It's been a lazy week for us here in Boston.  After all the excitement of Nana and Pa arriving, Manhattan and Christmas I think we all felt like doing nothing much for a few days. The past week we've visited the Arnold Arboretum (a sort of Botanic Gardens run by Harvard University on a thousand year lease) for a lovely winter walk through their woods, gone ice skating, seen 'Frozen' on a particularly wet and miserable day and had dumplings at our favourite place for xiao long bao.  After a few days I was feeling a bit strange, melancholy nearly, and realised that I hadn't done anything with my hands for some weeks. 
The next day the girls and I made these little felt mice, inspired by a few I saw on Pinterest and in particular one that I can't find anymore so can't include the link. I felt a bit better but am now missing my sewing machine. I'm filling the void by purchasing fabric online...
Up till now we had largely planned our time, but from here till the end of January, we've nothing organised, which is quite exciting as there are so many possibilities.  The weather means a few things are off the table - a ten hour tour of Gettysburg in sub-zero temperatures won't be welcomed by the girls for example- but also puts a few things on the table, like a ski trip to one or more of the many small ski fields New England offers.  Tomorrow is New Years Eve and we will be going along to some of the First Night activities.  I suppose the end of a year always calls for some reflection but I am not yet sure what to make of this year of 2013. Certainly the end has been a highlight, but the rest of it is a bit of a blur. I have much thinking to do about it all before I can adequately summarise it.  For those of you for whom the end of 2013 has already arrived, Happy New Year. Here's to 2014.

27 December 2013

The Christmas that was.


Grace by Ruby

Nina by Ruby

Popcorn and cranberry strung on the tree

Santa brought me a little something

Craig and Lil at our local rink
Goodbye Nan and Pa

So Christmas has come and gone and what a very lovely day it was. No one woke up at 5.00am, instead we had a leisurely morning opening presents and eating chocolates.  Though I hadn't made a single gift for Christmas, the girls had.  Ruby did the portraits above for Grace and Nina, which I think are wonderful, and wrote a story for Lily.  Nina made a lemon slice for Ruby, and tiny bear for Lily and a pendant with a lucky penny for Grace.  And Grace made Nina a mini laptop, wrote a book for Lily and made Ruby a line of joined cats.  They were all simple things, made with what we had on hand, but I love that they did it without any pressure or expectation from us.  I'd thought they'd probably give it  miss this year, with our travels and all, but they didn't.
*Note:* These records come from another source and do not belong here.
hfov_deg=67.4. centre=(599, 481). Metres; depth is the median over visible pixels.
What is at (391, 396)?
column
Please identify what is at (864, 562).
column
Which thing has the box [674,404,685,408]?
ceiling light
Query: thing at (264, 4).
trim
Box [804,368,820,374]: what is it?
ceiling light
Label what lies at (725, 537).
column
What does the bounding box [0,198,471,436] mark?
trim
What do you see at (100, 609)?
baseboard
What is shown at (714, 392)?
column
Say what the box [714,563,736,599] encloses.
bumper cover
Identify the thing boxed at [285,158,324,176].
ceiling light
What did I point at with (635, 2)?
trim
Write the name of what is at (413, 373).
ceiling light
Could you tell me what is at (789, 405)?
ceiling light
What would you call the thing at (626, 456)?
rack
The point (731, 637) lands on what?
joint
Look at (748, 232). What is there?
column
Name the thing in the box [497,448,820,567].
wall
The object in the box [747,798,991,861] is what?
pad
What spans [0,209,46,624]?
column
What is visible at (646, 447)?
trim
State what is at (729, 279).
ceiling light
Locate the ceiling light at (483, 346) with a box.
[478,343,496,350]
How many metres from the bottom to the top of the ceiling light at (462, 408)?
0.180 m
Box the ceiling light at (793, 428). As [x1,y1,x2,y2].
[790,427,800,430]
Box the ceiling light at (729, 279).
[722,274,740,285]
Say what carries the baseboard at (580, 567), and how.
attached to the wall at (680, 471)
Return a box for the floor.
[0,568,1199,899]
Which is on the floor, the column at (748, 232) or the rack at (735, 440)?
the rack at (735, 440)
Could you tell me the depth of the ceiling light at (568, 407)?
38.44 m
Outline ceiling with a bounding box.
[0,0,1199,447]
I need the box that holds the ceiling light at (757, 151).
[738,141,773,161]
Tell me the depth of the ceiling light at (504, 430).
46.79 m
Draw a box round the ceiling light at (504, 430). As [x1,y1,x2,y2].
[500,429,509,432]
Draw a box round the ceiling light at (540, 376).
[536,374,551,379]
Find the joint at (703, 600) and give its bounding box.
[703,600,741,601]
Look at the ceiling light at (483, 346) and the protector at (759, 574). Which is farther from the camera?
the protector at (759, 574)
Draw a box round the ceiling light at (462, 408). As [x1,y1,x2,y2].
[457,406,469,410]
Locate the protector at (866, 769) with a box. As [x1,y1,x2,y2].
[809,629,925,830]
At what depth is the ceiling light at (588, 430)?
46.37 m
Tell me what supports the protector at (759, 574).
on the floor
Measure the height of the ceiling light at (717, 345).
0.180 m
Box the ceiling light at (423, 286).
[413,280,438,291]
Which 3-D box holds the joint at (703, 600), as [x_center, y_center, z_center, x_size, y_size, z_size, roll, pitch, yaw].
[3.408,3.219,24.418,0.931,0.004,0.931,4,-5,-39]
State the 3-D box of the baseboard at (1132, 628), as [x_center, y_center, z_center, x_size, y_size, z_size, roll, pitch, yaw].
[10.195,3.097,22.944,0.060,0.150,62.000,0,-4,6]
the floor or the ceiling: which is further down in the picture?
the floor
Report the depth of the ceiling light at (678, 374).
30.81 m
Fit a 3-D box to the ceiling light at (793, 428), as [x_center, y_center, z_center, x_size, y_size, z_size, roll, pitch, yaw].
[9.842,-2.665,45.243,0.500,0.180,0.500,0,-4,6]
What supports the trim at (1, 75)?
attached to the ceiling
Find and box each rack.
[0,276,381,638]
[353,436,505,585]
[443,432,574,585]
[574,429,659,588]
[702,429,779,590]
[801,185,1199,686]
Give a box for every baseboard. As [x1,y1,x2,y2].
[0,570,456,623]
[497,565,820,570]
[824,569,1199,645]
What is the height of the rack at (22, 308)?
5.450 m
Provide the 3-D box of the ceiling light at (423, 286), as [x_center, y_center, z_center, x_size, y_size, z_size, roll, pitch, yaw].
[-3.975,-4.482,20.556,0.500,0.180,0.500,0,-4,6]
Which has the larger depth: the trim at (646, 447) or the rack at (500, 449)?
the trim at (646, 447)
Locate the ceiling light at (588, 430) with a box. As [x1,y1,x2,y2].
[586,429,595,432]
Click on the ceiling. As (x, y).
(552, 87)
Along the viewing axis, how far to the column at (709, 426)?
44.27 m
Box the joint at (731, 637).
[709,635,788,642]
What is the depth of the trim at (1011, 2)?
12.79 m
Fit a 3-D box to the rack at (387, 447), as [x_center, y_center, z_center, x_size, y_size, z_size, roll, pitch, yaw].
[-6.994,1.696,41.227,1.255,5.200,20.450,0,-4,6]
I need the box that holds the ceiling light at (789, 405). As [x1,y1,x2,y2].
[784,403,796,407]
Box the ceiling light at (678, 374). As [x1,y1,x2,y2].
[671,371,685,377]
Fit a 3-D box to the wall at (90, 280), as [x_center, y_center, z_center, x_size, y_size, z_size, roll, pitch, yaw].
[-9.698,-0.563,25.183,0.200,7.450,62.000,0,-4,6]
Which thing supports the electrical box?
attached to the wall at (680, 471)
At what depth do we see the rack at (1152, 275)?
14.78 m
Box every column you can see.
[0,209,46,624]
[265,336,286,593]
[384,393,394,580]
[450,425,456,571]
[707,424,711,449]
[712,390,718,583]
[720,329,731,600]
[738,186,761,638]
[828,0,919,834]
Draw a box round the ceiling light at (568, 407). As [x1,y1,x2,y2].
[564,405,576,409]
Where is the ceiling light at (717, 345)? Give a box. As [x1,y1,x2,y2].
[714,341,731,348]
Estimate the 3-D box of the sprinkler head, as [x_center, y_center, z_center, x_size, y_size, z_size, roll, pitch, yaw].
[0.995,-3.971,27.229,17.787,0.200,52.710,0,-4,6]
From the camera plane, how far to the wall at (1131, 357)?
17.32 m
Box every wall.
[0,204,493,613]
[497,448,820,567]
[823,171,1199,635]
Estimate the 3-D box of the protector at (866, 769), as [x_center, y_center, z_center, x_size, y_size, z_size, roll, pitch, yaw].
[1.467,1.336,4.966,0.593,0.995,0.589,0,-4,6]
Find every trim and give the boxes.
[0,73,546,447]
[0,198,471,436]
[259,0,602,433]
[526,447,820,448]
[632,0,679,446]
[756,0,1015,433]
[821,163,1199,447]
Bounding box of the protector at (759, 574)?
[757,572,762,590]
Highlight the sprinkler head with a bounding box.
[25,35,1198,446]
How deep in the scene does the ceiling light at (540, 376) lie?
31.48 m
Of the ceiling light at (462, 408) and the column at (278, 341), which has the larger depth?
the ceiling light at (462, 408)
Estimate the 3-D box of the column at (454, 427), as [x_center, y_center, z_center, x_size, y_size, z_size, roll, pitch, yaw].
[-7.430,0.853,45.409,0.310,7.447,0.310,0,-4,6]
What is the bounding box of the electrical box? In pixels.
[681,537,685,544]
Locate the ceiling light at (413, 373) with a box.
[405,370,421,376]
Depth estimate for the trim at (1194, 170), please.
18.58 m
My creativity only extended to making pancakes for brunch. Afterwards we had a rest/nap on the couch while the girls played with their presents. Usually we either have a tribe coming over and a whole lot of cooking and getting ready to be done, or we are heading off to whoever is hosting Christmas and have to leave the house pretty early.  I missed seeing all my family and the girls certainly missed their cousins, but it was nice to take the day as it came, without any need to rush.  We didn't eat lunch till 3.00pm which was just fine, and then I went for a walk with the eldest three girls while Craig and his folk watched the basketball/dozed in front of the telly, and Lily pranced around in her special dress and entertained herself. 

It all nearly came unstuck on our walk.  Ruby had wanted a little time with me by herself, so when Nina and Grace came along too, we had a bad case of the sulky grumps.  I'm ashamed to say I completely lost it with her, accusing her of 'ruining Christmas' which of course didn't help things at all.  I had what I can only describe as an embarrassing  tantrum in the darkened street and was pretty sure I had, in fact, ruined Christmas.  Very undignified behaviour on my part and poor Ruby was in sobbing tears.  We ended up both profusely apologising to each other.  I'm always amazed and humbled at a child's capacity for forgiveness.  It's something I hope I never take for granted.
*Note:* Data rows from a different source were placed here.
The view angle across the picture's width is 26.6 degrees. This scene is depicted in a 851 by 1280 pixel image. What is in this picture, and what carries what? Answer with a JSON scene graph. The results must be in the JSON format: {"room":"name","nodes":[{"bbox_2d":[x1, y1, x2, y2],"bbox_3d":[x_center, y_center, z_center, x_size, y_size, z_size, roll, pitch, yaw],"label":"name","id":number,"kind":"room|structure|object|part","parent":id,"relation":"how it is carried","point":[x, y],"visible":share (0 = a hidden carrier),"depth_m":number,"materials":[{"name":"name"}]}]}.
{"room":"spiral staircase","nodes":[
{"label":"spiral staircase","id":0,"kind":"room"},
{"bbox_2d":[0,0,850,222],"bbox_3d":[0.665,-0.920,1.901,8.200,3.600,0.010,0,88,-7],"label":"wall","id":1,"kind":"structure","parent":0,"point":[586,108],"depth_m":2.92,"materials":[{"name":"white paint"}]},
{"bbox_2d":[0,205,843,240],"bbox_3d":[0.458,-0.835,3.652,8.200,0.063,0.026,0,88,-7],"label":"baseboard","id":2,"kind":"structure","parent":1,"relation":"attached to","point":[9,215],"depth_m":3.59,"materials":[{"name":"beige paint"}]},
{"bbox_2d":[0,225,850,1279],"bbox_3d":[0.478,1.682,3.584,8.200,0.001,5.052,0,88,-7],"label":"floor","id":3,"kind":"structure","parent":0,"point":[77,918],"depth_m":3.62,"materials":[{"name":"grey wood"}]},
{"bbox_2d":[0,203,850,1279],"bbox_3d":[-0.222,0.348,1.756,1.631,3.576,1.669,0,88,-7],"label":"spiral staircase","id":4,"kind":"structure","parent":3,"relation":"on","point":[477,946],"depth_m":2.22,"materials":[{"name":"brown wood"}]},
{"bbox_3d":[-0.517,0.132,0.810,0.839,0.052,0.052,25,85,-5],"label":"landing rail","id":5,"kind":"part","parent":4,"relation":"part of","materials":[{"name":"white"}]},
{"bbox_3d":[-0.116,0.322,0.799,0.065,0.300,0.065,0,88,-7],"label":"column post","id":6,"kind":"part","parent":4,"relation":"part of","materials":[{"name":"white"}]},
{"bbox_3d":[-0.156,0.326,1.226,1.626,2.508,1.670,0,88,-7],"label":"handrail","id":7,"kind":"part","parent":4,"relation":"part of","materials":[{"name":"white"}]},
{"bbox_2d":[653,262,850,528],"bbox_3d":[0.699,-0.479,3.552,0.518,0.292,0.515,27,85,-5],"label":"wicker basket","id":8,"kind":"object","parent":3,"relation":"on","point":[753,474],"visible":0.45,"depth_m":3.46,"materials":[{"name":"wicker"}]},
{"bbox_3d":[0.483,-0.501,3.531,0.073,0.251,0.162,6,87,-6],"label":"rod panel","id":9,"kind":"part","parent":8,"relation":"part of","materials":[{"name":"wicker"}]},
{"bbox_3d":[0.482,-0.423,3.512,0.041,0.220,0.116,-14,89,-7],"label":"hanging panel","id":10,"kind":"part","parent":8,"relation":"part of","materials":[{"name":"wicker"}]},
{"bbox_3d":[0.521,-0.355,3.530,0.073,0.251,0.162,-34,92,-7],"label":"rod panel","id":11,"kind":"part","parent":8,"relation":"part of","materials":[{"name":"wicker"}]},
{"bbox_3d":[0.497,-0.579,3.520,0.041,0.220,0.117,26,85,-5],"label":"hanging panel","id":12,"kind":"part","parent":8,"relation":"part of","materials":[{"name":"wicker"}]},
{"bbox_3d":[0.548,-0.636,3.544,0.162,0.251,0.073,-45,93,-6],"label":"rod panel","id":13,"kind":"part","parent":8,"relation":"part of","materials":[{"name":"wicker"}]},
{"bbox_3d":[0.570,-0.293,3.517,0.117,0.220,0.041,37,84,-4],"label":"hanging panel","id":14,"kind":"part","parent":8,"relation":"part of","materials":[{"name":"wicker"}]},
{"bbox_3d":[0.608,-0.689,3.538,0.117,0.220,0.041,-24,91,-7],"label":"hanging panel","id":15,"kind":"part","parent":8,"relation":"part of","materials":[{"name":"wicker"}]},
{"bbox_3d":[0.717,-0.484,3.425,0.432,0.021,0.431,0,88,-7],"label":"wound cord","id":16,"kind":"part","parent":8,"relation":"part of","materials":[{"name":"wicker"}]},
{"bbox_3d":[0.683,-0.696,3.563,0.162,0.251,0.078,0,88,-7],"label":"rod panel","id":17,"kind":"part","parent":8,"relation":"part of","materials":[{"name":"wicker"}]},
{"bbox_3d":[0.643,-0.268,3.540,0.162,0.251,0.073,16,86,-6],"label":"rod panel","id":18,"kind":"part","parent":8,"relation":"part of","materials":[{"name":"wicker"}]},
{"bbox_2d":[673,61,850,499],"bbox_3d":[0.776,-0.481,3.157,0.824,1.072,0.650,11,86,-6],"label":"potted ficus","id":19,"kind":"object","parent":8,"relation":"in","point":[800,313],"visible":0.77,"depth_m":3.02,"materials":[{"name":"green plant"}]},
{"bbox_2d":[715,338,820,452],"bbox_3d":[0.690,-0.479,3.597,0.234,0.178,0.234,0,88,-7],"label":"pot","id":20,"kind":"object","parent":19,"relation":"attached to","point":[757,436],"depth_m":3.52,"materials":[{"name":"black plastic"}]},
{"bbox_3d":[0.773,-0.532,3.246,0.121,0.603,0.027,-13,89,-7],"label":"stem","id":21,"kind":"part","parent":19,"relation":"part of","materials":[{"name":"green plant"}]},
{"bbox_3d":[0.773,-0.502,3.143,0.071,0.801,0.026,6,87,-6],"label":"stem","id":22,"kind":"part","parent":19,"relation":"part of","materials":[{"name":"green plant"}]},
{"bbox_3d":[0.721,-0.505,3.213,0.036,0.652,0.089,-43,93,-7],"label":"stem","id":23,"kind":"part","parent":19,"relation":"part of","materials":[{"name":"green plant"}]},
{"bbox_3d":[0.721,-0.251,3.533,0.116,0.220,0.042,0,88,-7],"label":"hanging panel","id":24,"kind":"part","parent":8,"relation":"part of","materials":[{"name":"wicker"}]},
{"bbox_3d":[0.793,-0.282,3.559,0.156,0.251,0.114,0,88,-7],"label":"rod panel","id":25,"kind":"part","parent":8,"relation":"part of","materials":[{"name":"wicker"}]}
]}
Anyway we came home after a very frosty walk (temperature-wise, our moods had thawed) and had blueberry and pecan pies and our traditional ice-cream Christmas pudding.  We didn't have violet crumbles, cherry ripes or peppermint crisps to put in, so we made do with a butterfinger, kit-kat and some peppermint candy.  It was a bit odd, actually - Nina described it as 'like doing your teeth after having a peanut butter sandwich'.  Dinner was chocolate and a bit of cold turkey.  No one felt like going to bed so we stayed up late and chatted and watched the girls get silly and funny.  It was a very special Christmas in all sorts of ways.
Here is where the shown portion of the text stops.